● **What the exercise asks**: Among the entries, which lines carry the string "this"? Copy every one.

● **Input data**:
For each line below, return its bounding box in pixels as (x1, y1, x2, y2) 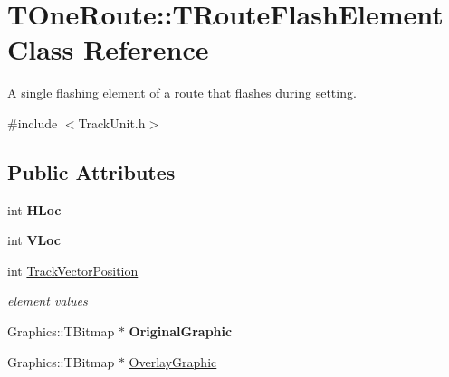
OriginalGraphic (129, 322, 233, 341)
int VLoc (7, 231, 61, 250)
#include (7, 113, 58, 132)
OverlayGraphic (129, 352, 217, 371)
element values (7, 291, 88, 310)
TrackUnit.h (78, 113, 146, 132)
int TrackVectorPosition (7, 260, 139, 279)
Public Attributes (7, 157, 176, 185)
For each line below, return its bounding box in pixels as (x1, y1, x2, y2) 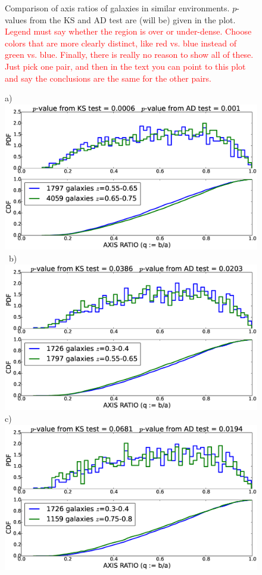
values (5, 13, 27, 26)
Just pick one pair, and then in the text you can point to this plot (5, 60, 246, 72)
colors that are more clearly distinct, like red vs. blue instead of (5, 36, 236, 49)
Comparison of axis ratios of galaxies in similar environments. (5, 2, 230, 14)
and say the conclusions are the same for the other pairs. (5, 72, 212, 84)
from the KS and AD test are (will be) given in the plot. (29, 13, 236, 26)
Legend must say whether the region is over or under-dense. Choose (5, 25, 252, 38)
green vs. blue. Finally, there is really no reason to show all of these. (5, 48, 254, 61)
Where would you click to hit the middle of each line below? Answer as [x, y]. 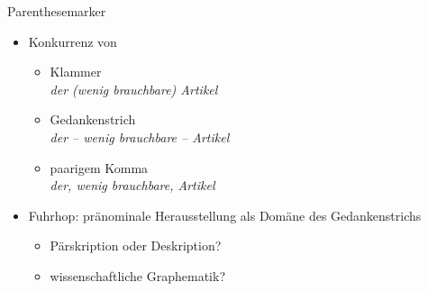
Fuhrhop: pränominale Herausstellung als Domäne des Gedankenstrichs [225, 215]
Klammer [76, 72]
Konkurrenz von [73, 41]
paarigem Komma [99, 167]
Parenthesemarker [57, 11]
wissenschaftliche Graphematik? [138, 275]
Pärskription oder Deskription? [136, 246]
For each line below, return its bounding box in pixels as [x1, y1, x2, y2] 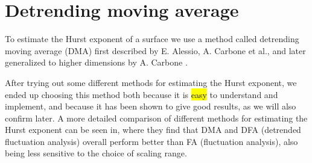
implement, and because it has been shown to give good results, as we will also [5, 100, 296, 112]
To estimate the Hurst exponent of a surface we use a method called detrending [5, 32, 299, 45]
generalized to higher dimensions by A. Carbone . [5, 56, 188, 69]
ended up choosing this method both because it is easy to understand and [5, 88, 278, 100]
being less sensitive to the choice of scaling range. [5, 147, 187, 159]
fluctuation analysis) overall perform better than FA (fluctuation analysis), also [5, 135, 298, 147]
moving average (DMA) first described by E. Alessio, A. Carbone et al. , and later [5, 44, 306, 57]
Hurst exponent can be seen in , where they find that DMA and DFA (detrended [5, 123, 301, 136]
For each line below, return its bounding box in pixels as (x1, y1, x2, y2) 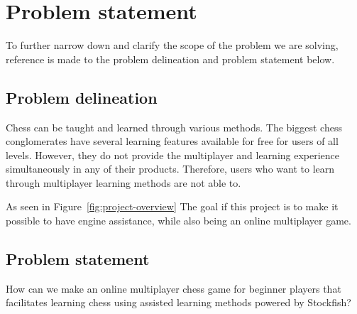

● **Exercise result**:
Just pick one pair, and then in the text you can point to this plot (5, 60, 246, 72)
ended up choosing this method both because it is easy to understand and [5, 88, 278, 100]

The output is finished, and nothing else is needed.